• [Input data]:
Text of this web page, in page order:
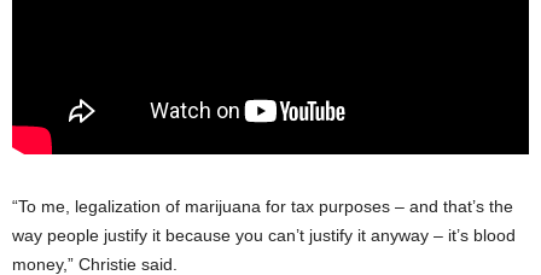
“To me, legalization of marijuana for tax purposes – and that’s the
way people justify it because you can’t justify it anyway – it’s blood
money,” Christie said.
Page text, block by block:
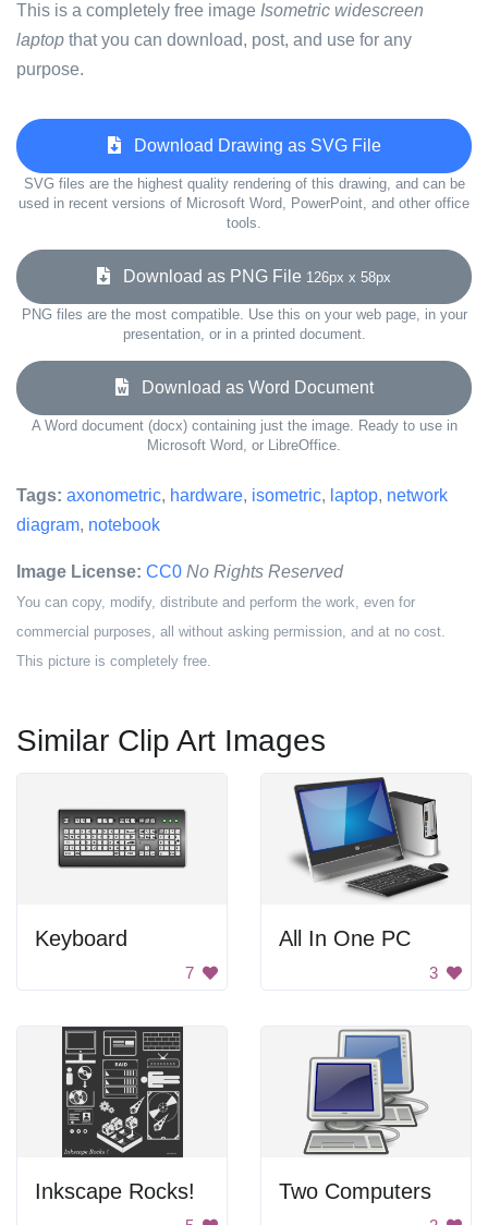
This is a completely free image Isometric widescreen
laptop that you can download, post, and use for any
purpose.
Download Drawing as SVG File
SVG files are the highest quality rendering of this drawing, and can be
used in recent versions of Microsoft Word, PowerPoint, and other office
tools.
Download as PNG File 126px x 58px
PNG files are the most compatible. Use this on your web page, in your
presentation, or in a printed document.
Download as Word Document
A Word document (docx) containing just the image. Ready to use in
Microsoft Word, or LibreOffice.
Tags: axonometric, hardware, isometric, laptop, network
diagram, notebook
Image License: CC0 No Rights Reserved
You can copy, modify, distribute and perform the work, even for
commercial purposes, all without asking permission, and at no cost.
This picture is completely free.
Similar Clip Art Images
Keyboard
7
All In One PC
3
Inkscape Rocks! Two Computers
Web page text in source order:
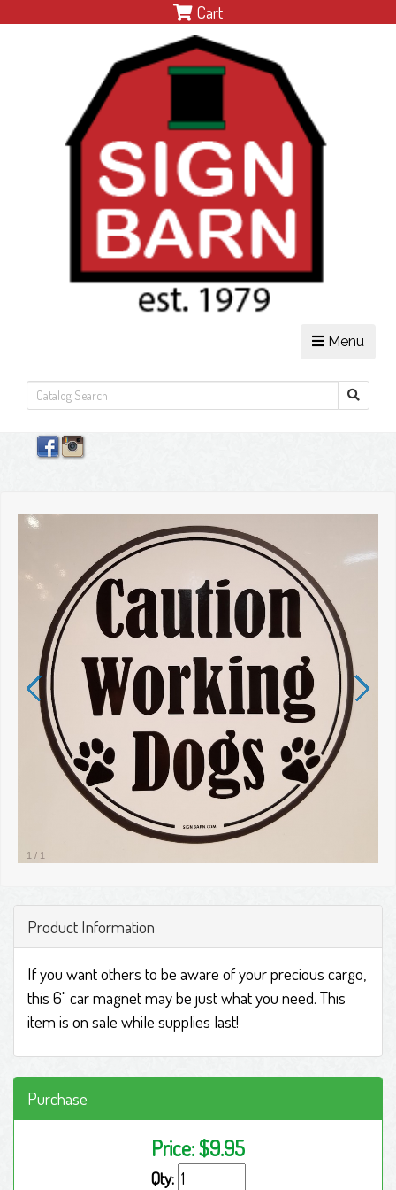
Cart
Menu
1 / 1
Product Information
If you want others to be aware of your precious cargo,
this 6" car magnet may be just what you need. This
item is on sale while supplies last!
Purchase
Price:$9.95
Qty:
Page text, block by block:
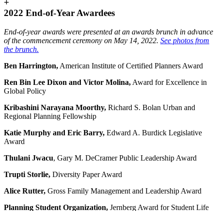
+
2022 End-of-Year Awardees
End-of-year awards were presented at an awards brunch in advance
of the commencement ceremony on May 14, 2022. See photos from
the brunch.
Ben Harrington, American Institute of Certified Planners Award
Ren Bin Lee Dixon and Victor Molina, Award for Excellence in
Global Policy
Kribashini Narayana Moorthy, Richard S. Bolan Urban and
Regional Planning Fellowship
Katie Murphy and Eric Barry, Edward A. Burdick Legislative
Award
Thulani Jwacu, Gary M. DeCramer Public Leadership Award
Trupti Storlie, Diversity Paper Award
Alice Rutter, Gross Family Management and Leadership Award
Planning Student Organization, Jernberg Award for Student Life
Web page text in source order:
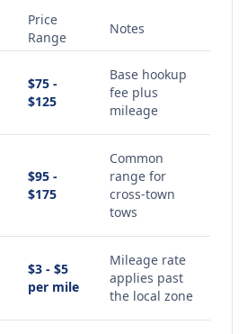
Price
Range
Notes
$75 -
$125
Base hookup
fee plus
mileage
$95 -
$175
Common
range for
cross-town
tows
$3 - $5
per mile
Mileage rate
applies past
the local zone
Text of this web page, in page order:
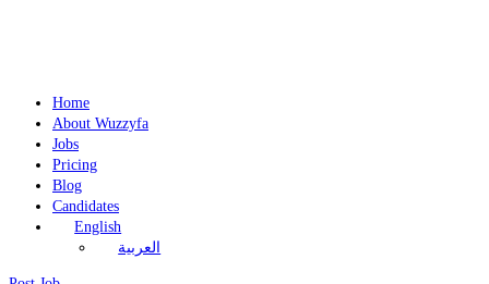
Home
About Wuzzyfa
Jobs
Pricing
Blog
Candidates
English
العربية

• [Exercise prompt]:
In the listing above, transcribe exactly everything from the line containing "End-of-year awards were" down to the line containing "Trupti Storlie, Diversity Paper Award", including both and nothing more.

• [Output below]:
End-of-year awards were presented at an awards brunch in advance
of the commencement ceremony on May 14, 2022. See photos from
the brunch.
Ben Harrington, American Institute of Certified Planners Award
Ren Bin Lee Dixon and Victor Molina, Award for Excellence in
Global Policy
Kribashini Narayana Moorthy, Richard S. Bolan Urban and
Regional Planning Fellowship
Katie Murphy and Eric Barry, Edward A. Burdick Legislative
Award
Thulani Jwacu, Gary M. DeCramer Public Leadership Award
Trupti Storlie, Diversity Paper Award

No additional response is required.